## Information supplied
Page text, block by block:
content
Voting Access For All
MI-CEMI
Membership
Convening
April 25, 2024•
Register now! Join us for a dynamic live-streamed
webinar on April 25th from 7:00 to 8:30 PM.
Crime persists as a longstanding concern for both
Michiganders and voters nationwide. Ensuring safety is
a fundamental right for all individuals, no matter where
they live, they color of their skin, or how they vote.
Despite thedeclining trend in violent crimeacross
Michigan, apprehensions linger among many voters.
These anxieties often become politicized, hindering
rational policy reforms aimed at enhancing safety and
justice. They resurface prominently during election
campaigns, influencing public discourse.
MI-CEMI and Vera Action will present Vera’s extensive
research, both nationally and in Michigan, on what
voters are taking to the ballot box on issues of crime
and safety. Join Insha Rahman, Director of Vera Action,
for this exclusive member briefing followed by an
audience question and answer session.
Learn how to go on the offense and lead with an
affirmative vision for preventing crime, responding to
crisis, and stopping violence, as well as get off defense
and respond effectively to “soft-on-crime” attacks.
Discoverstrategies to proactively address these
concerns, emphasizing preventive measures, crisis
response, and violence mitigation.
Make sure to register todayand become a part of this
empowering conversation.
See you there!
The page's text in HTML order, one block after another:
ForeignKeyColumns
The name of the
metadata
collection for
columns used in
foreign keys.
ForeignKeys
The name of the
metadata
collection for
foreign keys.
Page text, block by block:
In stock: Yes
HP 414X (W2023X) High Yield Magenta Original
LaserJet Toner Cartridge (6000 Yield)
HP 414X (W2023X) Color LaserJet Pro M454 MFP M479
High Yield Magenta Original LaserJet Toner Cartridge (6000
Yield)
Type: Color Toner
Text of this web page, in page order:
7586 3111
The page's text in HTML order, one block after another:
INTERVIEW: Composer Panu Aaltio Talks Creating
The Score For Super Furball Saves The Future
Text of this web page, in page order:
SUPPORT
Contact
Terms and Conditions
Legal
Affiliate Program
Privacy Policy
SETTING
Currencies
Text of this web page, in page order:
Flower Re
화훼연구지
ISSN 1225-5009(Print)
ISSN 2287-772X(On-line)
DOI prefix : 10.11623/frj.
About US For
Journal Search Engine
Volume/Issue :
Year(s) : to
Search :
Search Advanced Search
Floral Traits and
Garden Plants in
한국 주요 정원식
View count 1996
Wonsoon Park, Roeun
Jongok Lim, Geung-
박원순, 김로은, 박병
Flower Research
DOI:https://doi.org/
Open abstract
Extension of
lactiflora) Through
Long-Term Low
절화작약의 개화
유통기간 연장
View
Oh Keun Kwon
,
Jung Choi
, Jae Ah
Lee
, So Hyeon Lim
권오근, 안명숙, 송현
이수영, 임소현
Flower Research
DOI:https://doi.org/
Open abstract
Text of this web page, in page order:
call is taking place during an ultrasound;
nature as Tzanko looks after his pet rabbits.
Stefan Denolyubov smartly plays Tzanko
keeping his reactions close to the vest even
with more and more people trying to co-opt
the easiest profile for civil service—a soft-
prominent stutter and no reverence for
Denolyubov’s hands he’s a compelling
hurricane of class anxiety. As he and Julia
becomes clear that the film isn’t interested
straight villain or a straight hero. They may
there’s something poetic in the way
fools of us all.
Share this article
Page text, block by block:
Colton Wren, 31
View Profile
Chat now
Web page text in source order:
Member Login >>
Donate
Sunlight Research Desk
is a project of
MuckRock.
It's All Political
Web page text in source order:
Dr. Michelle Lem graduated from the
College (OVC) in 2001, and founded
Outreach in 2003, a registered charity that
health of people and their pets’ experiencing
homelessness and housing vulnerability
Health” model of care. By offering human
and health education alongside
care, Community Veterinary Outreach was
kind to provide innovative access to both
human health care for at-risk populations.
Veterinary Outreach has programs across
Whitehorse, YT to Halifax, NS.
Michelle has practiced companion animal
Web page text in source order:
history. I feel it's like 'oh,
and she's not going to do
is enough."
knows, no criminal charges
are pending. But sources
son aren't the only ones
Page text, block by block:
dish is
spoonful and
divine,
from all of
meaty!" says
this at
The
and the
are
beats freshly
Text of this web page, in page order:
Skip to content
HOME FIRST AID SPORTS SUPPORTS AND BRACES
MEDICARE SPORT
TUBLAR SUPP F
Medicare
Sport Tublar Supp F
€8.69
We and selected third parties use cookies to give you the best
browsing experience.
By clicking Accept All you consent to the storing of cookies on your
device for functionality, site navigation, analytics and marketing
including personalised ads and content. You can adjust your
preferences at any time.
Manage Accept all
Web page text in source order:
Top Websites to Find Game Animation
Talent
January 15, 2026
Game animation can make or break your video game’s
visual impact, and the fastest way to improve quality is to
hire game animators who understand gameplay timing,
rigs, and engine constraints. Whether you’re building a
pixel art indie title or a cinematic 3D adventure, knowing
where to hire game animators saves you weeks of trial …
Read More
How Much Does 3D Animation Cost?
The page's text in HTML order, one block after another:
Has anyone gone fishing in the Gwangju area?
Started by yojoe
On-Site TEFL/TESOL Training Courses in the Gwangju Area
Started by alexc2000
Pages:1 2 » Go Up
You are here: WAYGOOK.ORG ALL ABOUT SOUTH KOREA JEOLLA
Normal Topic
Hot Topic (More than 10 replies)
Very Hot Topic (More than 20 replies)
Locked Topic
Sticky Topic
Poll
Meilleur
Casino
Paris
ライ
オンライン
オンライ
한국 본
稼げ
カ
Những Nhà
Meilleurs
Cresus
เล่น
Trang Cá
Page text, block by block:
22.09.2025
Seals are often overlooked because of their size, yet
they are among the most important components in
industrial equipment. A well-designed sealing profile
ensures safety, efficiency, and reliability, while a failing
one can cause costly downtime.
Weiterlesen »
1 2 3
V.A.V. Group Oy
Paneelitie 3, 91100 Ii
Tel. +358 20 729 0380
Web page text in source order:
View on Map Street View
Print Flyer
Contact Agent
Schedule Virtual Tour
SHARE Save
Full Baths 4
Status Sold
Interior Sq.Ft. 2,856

## Task
Return, word for word, the lines of the data above from the line with "Game animation can" through the line with "How Much Does 3D Animation Cost?", inclusive.

## Written response
Game animation can make or break your video game’s
visual impact, and the fastest way to improve quality is to
hire game animators who understand gameplay timing,
rigs, and engine constraints. Whether you’re building a
pixel art indie title or a cinematic 3D adventure, knowing
where to hire game animators saves you weeks of trial …
Read More
How Much Does 3D Animation Cost?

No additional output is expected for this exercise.